Das Nachfolgealbum des Meisterwerks „Born To Run“ und leider immer zu Unrecht im Schatten desselbigen stehende „Darkness On The Edge Of Town“ erhält nun die verdiente Aufmerksamkeit. In der Remastered-Fassung erstrahlen die vielen heißgeliebten Klassiker von „Badlands“ und „Something In The Night“ über „Racing In The Street“ und „Promised Land“ bis hin zu „Prove It All Night“ und „Darkness On The Edge Of Town“ in neuem Licht. Wesentlich wichtiger für die Springsteen-Kenner allerdings sind natürlich die beiden „The Promise“-CDs, voller in diesen Versionen noch nicht veröffentlichter Springsteen-Perlen. In der Alternativversion von „Racing In The Street“ sorgt die E-Street-Band um Gitarrist Stevie Van Zandt für einen opulenten und hymnischen Sound, verglichen mit der bekannten CD-Fassung fast schon bombastisch anmutend. „Gotta Get That Feeling“ ist ein wunderbarer E-Street-Shuffle mit satten Bläsern, überschwenglich wie das auf „The River“ erschienene „The Ties That Bind“.

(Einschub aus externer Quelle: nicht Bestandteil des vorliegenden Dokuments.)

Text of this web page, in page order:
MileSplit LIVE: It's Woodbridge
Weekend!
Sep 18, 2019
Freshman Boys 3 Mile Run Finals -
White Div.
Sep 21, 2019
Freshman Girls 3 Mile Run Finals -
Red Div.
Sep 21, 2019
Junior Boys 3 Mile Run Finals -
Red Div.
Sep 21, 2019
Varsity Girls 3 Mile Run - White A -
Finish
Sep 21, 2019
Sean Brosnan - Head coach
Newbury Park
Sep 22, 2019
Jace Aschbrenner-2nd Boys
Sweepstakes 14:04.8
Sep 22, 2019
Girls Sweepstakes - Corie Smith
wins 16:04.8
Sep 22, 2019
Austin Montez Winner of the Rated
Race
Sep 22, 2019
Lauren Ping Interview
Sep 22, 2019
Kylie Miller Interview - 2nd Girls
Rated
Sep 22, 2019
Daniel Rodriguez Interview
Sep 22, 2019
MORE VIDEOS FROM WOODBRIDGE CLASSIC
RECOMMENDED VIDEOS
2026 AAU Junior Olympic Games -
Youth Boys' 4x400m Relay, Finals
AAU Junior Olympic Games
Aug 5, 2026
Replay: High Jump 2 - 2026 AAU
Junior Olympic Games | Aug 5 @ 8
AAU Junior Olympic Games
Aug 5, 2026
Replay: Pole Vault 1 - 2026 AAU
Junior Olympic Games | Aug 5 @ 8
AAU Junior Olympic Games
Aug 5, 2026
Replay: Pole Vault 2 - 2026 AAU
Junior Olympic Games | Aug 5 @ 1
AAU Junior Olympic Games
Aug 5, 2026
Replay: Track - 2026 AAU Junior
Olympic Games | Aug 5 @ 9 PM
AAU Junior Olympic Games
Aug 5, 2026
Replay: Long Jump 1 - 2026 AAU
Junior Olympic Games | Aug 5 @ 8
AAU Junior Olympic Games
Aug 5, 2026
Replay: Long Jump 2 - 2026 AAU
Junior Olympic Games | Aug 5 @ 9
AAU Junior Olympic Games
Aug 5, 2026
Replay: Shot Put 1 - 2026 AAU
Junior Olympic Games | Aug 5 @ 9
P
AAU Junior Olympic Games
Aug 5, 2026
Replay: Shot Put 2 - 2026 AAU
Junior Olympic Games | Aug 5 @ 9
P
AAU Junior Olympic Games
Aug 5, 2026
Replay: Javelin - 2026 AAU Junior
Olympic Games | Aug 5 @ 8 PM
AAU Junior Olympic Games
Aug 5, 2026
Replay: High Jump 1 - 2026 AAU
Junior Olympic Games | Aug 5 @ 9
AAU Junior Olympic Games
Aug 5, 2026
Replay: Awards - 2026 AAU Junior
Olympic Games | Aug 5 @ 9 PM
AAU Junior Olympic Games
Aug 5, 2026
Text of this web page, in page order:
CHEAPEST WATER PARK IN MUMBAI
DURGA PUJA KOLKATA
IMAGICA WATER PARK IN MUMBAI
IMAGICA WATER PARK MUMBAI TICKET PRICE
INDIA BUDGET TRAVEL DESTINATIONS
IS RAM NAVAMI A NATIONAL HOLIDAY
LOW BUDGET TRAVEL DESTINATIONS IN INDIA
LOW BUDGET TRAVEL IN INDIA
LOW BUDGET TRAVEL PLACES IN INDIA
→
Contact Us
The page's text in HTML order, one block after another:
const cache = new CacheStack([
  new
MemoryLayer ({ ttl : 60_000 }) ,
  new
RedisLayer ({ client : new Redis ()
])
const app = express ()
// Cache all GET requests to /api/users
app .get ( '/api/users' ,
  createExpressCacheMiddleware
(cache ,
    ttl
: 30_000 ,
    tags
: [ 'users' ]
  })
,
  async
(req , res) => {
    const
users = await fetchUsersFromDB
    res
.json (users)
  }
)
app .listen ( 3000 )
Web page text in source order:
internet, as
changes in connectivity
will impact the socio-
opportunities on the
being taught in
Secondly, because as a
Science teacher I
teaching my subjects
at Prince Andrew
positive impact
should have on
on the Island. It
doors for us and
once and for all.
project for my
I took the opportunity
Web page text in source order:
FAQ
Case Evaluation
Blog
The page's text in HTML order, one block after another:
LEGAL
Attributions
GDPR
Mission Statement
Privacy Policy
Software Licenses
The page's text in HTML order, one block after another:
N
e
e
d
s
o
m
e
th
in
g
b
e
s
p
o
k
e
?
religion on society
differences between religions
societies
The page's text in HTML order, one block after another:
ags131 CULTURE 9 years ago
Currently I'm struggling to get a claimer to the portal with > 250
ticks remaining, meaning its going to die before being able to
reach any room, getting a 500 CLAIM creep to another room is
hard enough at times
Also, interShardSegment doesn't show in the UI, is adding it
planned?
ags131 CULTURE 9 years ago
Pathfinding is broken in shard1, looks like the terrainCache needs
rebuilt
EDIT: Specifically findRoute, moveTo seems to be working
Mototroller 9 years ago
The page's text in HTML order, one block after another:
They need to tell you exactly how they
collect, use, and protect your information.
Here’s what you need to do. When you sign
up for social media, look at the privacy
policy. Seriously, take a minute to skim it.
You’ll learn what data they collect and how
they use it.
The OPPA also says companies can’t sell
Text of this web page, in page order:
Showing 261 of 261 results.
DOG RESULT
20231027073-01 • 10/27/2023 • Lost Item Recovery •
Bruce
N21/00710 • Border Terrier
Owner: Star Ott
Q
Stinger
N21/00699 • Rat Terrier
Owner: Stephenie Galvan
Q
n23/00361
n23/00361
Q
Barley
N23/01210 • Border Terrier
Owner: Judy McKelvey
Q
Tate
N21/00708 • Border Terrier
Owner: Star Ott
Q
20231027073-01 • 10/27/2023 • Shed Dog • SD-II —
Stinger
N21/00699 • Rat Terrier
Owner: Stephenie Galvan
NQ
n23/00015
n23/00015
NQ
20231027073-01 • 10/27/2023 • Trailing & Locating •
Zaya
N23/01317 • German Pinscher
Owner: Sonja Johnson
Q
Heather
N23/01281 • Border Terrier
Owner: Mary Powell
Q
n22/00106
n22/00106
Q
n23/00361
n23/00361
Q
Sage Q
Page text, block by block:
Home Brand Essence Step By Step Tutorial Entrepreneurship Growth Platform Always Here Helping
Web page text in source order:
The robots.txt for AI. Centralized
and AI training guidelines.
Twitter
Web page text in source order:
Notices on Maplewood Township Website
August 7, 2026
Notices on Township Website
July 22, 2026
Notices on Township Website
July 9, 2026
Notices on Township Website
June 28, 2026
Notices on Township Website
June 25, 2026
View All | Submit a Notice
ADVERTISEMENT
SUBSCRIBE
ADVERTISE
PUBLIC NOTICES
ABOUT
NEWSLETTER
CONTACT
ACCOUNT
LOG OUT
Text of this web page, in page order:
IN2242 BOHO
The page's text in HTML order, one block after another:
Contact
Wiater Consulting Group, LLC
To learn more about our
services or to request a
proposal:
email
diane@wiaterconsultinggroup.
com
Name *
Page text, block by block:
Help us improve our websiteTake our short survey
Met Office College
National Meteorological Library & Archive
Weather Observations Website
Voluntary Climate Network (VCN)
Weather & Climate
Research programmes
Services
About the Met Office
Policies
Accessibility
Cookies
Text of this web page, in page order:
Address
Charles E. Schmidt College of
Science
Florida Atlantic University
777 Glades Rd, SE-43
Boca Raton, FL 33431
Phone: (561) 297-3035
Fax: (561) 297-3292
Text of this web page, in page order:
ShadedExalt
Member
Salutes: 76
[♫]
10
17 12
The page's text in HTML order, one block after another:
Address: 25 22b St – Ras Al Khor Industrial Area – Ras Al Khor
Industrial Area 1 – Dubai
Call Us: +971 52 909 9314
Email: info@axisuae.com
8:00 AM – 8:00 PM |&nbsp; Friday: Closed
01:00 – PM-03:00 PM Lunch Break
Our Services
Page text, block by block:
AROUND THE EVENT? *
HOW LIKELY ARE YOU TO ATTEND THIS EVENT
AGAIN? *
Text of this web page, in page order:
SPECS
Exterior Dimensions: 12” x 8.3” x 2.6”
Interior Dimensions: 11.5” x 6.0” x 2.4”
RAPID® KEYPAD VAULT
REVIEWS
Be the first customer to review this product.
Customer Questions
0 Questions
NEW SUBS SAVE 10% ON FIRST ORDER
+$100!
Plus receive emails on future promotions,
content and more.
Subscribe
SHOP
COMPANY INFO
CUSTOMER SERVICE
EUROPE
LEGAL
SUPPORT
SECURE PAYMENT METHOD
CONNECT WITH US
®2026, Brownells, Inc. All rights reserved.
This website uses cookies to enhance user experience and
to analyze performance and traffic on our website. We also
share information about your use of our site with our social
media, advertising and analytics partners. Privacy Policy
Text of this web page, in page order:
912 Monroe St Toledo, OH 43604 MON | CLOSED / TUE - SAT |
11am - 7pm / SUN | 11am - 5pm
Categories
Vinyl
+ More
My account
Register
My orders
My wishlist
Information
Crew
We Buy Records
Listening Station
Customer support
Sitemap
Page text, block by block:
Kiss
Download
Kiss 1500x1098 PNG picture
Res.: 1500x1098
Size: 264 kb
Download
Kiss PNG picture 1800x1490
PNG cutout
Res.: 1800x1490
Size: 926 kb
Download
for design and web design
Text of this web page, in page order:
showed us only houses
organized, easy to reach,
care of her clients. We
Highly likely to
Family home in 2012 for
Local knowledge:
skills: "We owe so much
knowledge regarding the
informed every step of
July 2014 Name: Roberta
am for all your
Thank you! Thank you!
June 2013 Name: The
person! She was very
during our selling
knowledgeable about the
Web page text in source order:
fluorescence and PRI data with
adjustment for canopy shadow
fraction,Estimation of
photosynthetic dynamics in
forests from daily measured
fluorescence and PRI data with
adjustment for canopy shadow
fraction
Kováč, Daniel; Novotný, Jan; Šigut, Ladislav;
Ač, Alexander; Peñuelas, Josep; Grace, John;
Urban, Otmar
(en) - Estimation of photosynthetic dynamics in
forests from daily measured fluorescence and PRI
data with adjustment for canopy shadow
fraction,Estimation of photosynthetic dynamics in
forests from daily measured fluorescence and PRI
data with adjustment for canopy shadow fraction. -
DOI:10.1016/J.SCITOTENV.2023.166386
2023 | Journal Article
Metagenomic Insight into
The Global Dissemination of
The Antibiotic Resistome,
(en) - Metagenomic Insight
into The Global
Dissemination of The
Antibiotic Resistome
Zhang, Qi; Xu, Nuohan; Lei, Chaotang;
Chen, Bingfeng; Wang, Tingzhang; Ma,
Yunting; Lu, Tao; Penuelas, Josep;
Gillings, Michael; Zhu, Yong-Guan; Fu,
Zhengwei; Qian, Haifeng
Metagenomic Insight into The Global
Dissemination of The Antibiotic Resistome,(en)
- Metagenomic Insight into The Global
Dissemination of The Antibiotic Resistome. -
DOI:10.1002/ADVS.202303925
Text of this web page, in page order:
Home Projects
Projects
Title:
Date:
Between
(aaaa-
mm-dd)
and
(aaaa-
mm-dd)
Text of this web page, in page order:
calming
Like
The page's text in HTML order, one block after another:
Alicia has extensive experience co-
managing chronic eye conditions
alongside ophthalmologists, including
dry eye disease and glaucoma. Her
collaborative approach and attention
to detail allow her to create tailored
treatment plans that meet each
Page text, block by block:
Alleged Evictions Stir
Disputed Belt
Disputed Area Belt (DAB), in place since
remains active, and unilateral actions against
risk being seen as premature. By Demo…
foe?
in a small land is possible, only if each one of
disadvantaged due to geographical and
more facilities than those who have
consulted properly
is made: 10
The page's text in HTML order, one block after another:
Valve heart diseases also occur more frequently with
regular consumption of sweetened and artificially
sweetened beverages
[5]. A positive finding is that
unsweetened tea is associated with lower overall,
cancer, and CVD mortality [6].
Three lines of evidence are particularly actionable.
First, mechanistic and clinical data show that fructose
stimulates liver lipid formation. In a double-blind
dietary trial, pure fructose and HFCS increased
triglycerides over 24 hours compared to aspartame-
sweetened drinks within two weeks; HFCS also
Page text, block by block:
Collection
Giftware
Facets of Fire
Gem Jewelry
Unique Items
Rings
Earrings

„Because The Night“ und „Candys Boy“

„Outside Looking In“ ist bester Sixties-Rock’n’Roll, vorangetrieben von Garry Tallent am Bass und Max Weinberg an den Drums und vom Saxophonspiel Clerence Clemons’ verfeinert. „Someday (We’ll Be Together)“ gerät mit pathetischen Chören unterlegt eine Spur zu kitschig, vielleicht Springsteens endgültiger Christmas-Song. „Wrong Side Of The Street“ entpuppt sich als eine gut geölte, aus dem Ärmel geschüttelte, Midtemponummer, „Rendezvous“ ist bereits durch die „Tracks“-Box bekannt und „Candys Boy“ entzückt durch das Orgelspiel von Danny Federici. Jeder, der ein Springsteen-Konzert besucht hat und dann noch das Glück hatte, „Because The Night“ live erleben zu dürfen, weiß, welche Kraft und Dynamik dieser Song entwickelt. Hier als Studioalternative zu Patti Smith-Version. Herauszuheben sind auf der ersten Promise-CD definitiv „One Way Street“ und „The Brokenhearted“. Zwei balladeske Stücke, in denen Roy Bittan am Piano den Ton angibt und Bruce den edlen Romantiker, den keiner im Rock’n’Roll-Geschäft so prägnant verkörpert wie Springsteen. Grandiose Songs, endlich dann auch ganz regulär auf CD veröffentlicht.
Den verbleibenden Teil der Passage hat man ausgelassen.